> [Exercise details]
Leave the images out and repeat the data exactly as given.

> [Supplied records]
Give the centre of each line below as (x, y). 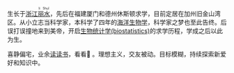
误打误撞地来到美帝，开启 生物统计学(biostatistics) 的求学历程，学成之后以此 (115, 31)
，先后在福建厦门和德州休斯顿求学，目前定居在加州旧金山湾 (135, 13)
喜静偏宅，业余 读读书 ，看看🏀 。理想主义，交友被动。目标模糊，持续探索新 (114, 54)
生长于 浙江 (23, 13)
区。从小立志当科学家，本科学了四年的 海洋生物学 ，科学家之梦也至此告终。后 (117, 22)
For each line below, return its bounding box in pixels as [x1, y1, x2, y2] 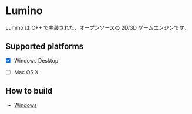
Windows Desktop [14, 57, 59, 64]
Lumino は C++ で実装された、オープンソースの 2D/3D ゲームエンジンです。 [5, 24, 189, 31]
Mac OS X [14, 68, 39, 75]
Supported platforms [5, 42, 83, 51]
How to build [5, 86, 53, 96]
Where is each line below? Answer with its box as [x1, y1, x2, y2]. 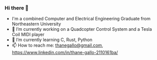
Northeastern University [11, 21, 61, 27]
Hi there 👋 [4, 4, 29, 11]
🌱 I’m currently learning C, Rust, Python [11, 37, 93, 43]
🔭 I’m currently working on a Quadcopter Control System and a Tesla [11, 26, 152, 32]
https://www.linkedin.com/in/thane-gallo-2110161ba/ [11, 50, 118, 56]
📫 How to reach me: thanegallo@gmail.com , [11, 42, 104, 49]
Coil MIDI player [11, 32, 45, 38]
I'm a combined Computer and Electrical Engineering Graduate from [11, 16, 151, 22]
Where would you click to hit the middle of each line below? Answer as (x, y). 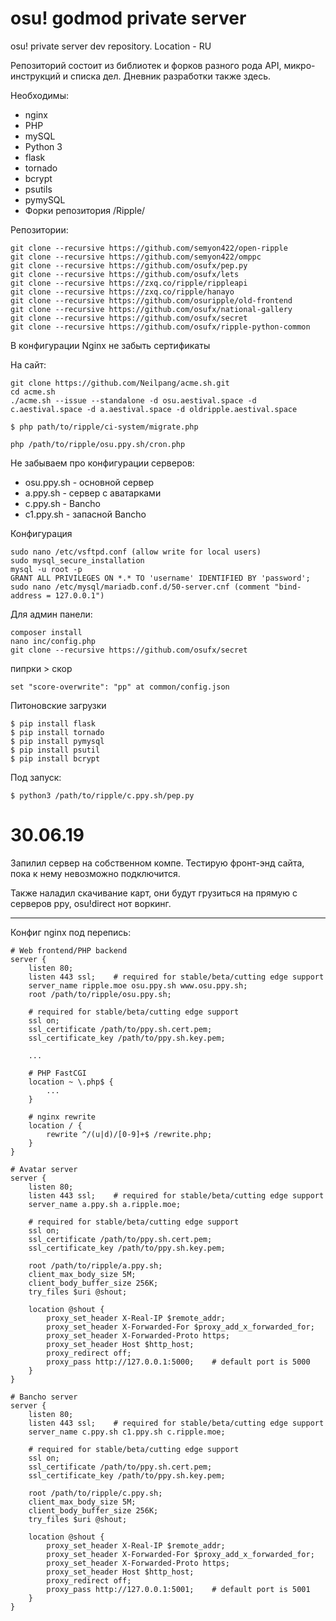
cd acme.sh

> [Answer to this task]
Give the centre of each line below as (x, y). 
误打误撞地来到美帝，开启 生物统计学(biostatistics) 的求学历程，学成之后以此 (115, 31)
，先后在福建厦门和德州休斯顿求学，目前定居在加州旧金山湾 (135, 13)
喜静偏宅，业余 读读书 ，看看🏀 。理想主义，交友被动。目标模糊，持续探索新 (114, 54)
生长于 浙江 (23, 13)
区。从小立志当科学家，本科学了四年的 海洋生物学 ，科学家之梦也至此告终。后 (117, 22)
For each line below, return its bounding box in pixels as [x1, y1, x2, y2] 
Windows Desktop [14, 57, 59, 64]
Lumino は C++ で実装された、オープンソースの 2D/3D ゲームエンジンです。 [5, 24, 189, 31]
Mac OS X [14, 68, 39, 75]
Supported platforms [5, 42, 83, 51]
How to build [5, 86, 53, 96]
Where is each line below? Answer with its box as [x1, y1, x2, y2]. 
Northeastern University [11, 21, 61, 27]
Hi there 👋 [4, 4, 29, 11]
🌱 I’m currently learning C, Rust, Python [11, 37, 93, 43]
🔭 I’m currently working on a Quadcopter Control System and a Tesla [11, 26, 152, 32]
https://www.linkedin.com/in/thane-gallo-2110161ba/ [11, 50, 118, 56]
📫 How to reach me: thanegallo@gmail.com , [11, 42, 104, 49]
Coil MIDI player [11, 32, 45, 38]
I'm a combined Computer and Electrical Engineering Graduate from [11, 16, 151, 22]
Where would you click to hit the middle of each line below? Answer as (x, y). 
cd acme.sh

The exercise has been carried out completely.